# Where should i go for trampoline training?



## ChrisC (Aug 23, 2013)

I would like to know, where do i go for trampoline training? i am not allowed to have my own trampoline (i am 15 and my parents don't want one) and every trampoline park i find are meant for birthday parties. i train alone, so i don't think that birthday trampoline parks are the way to go. please let me know what i should be searching for (or correct me if i am wrong about trampoline parks for parties) also, i live in fullerton, CA if that helps with getting a more specific answer.


----------



## Irahi (May 19, 2011)

You can always hit a Sky High near you, those are all over the place in CA, pretty sure there are a couple near fullerton.


----------



## ChrisC (Aug 23, 2013)

is sky high a public place? i thought you had to have reservations


----------



## EatMyTracers (Sep 26, 2012)

I don't know what you actually want to do and I don't know about your area but in my area several YMCA's have trampolines and foam pits.

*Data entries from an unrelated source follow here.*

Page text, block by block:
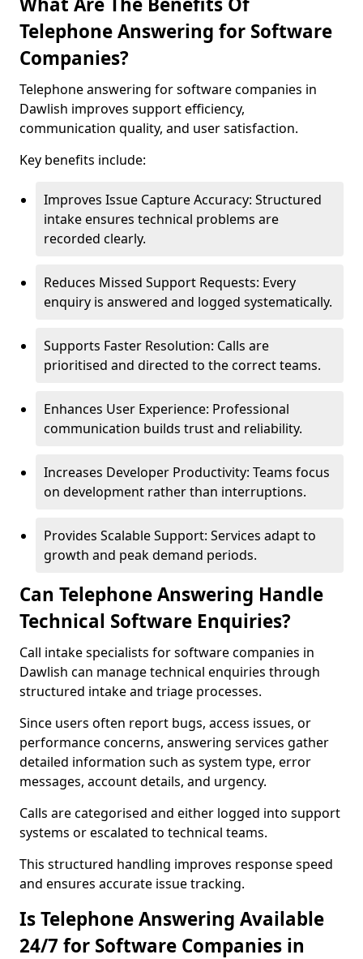
Telephone Answering for Software
Companies?
Telephone answering for software companies in
Dawlish improves support efficiency,
communication quality, and user satisfaction.
Key benefits include:
Improves Issue Capture Accuracy: Structured
intake ensures technical problems are
recorded clearly.
Reduces Missed Support Requests: Every
enquiry is answered and logged systematically.
Supports Faster Resolution: Calls are
prioritised and directed to the correct teams.
Enhances User Experience: Professional
communication builds trust and reliability.
Increases Developer Productivity: Teams focus
on development rather than interruptions.
Provides Scalable Support: Services adapt to
growth and peak demand periods.
Can Telephone Answering Handle
Technical Software Enquiries?
Call intake specialists for software companies in
Dawlish can manage technical enquiries through
structured intake and triage processes.
Since users often report bugs, access issues, or
performance concerns, answering services gather
detailed information such as system type, error
messages, account details, and urgency.
Calls are categorised and either logged into support
systems or escalated to technical teams.
This structured handling improves response speed
and ensures accurate issue tracking.
Is Telephone Answering Available
24/7 for Software Companies in
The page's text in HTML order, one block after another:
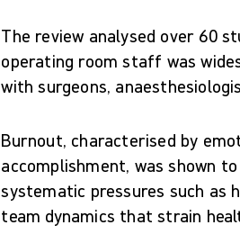
The review analysed over 60
operating room staff was
with surgeons,
Burnout, characterised by
accomplishment, was shown
systematic pressures such as
team dynamics that strain
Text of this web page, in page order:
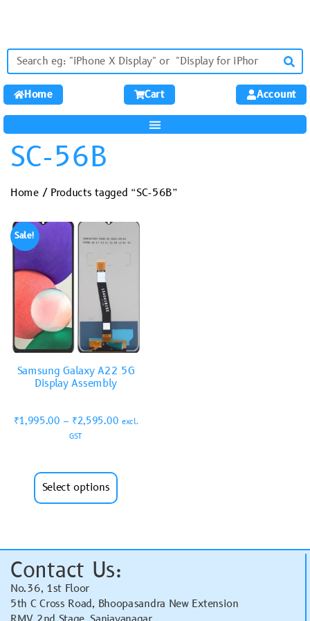
Home Cart Account
SC-56B
Home/ Products tagged “SC-56B”
Sale!
Samsung Galaxy A22 5G
Display Assembly
₹1,995.00 – ₹2,595.00 excl.
GST
Select options
Contact Us:
No.36, 1st Floor
5th C Cross Road, Bhoopasandra New Extension
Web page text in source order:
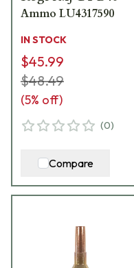
Ammo LU4317590
IN STOCK
$45.99
$48.49
(5% off)
(0)
Compare
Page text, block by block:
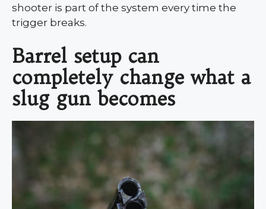
shooter is part of the system every time the
trigger breaks.
Barrel setup can
completely change what a
slug gun becomes
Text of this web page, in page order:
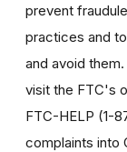
prevent
practices and
and avoid them.
visit the FTC's
FTC-HELP (1-
complaints into
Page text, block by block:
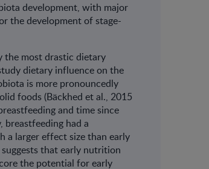
development, with major
the development of stage-
the most drastic dietary
dietary influence on the
is more pronouncedly
foods (Bäckhed et al., 2015
and time since
had a
larger effect size than early
that early nutrition
the potential for early
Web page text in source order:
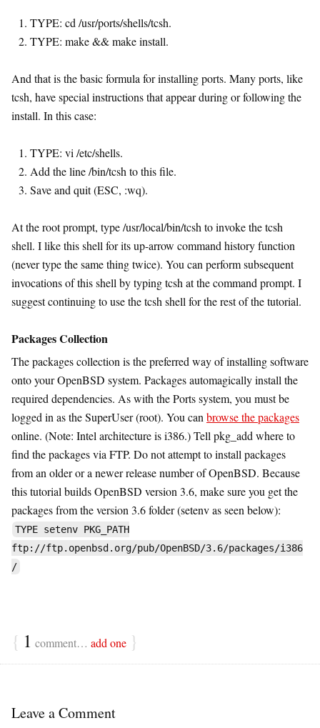
TYPE: cd /usr/ports/shells/tcsh.
TYPE: make && make install.
And that is the basic formula for installing ports. Many ports, like
tcsh, have special instructions that appear during or following the
install. In this case:
TYPE: vi /etc/shells.
Add the line /bin/tcsh to this file.
Save and quit (ESC, :wq).
At the root prompt, type /usr/local/bin/tcsh to invoke the tcsh
shell. I like this shell for its up-arrow command history function
(never type the same thing twice). You can perform subsequent
invocations of this shell by typing tcsh at the command prompt. I
suggest continuing to use the tcsh shell for the rest of the tutorial.
Packages Collection
The packages collection is the preferred way of installing software
onto your OpenBSD system. Packages automagically install the
required dependencies. As with the Ports system, you must be
logged in as the SuperUser (root). You can browse the packages
online. (Note: Intel architecture is i386.) Tell pkg_add where to
find the packages via FTP. Do not attempt to install packages
from an older or a newer release number of OpenBSD. Because
this tutorial builds OpenBSD version 3.6, make sure you get the
packages from the version 3.6 folder (setenv as seen below):
TYPE setenv PKG_PATH
ftp://ftp.openbsd.org/pub/OpenBSD/3.6/packages/i386
/
{ 1 comment… add one }
Leave a Comment
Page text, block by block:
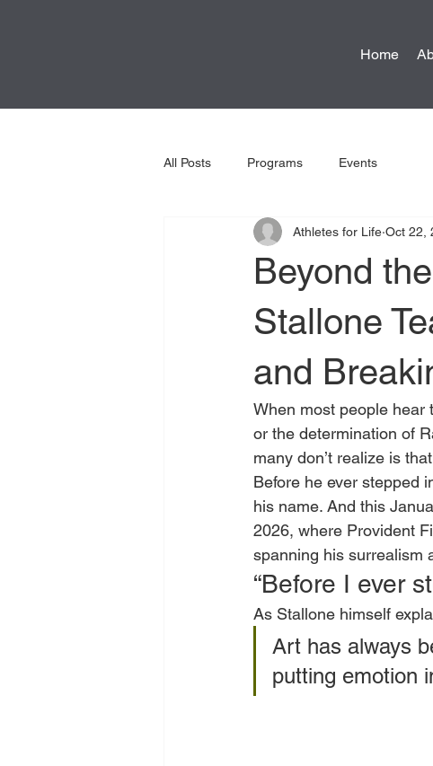
Home
All Posts Programs Events
Beyond
Stallone
and
Athletes for Life Oct 22,
When most people hear
or the determination of
many don’t realize is
Before he ever stepped
his name. And this
2026, where Provident
spanning his surrealism
“Before I ever
As Stallone himself
Art has always
putting emotion
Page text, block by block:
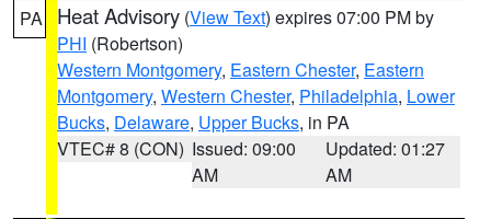
PA Heat Advisory (View Text) expires 07:00 PM by
PHI (Robertson)
Western Montgomery, Eastern Chester, Eastern
Montgomery, Western Chester, Philadelphia, Lower
Bucks, Delaware, Upper Bucks, in PA
VTEC# 8 (CON) Issued: 09:00
AM
Updated: 01:27
AM

They have public access like 2 nights a week and private lessons all the rest of the time.


----------



## ChrisC (Aug 23, 2013)

EatMyTracers said:


> I don't know what you actually want to do


i want to practice flips, to put it simply. i want to be able to have your basic front flip, back flip, wildcat, and tamedog down on land before i get to failing attempts in the snow (i am trying to achieve aerial awareness)


----------



## EatMyTracers (Sep 26, 2012)

Check the YMCA's near you, they often have trampolines and foam pits. They usually have 2 nights a week of open gym.


----------



## ChrisC (Aug 23, 2013)

sweet man  thanks for the info


----------



## wrathfuldeity (Oct 5, 2007)

find a gf up at cal state...jump on her bed...new tricks:thumbsup:


----------



## honeycomb (Feb 6, 2011)

You should check to see if there's a Sky Zone near you, they have a few locations in cali but I'm not sure how far from you they are. There's one in my city, they have 2 tramps with a foam pit, a room that's about 100' x 30' with trampolines covering the floor and walls, and another smaller room setup the same way for trampoline dodgeball.


----------



## Irahi (May 19, 2011)

ChrisC said:


> is sky high a public place? i thought you had to have reservations


Sky high is public, looks like this one is the closest to you:

Sky High Sports | Trampoline Park Orange County | Indoor Trampoline Fun Center Orange County, CA

I've only been a few times (when I decided I needed my own trampoline.) But it's pretty decent if all you want is some trampoline time.


----------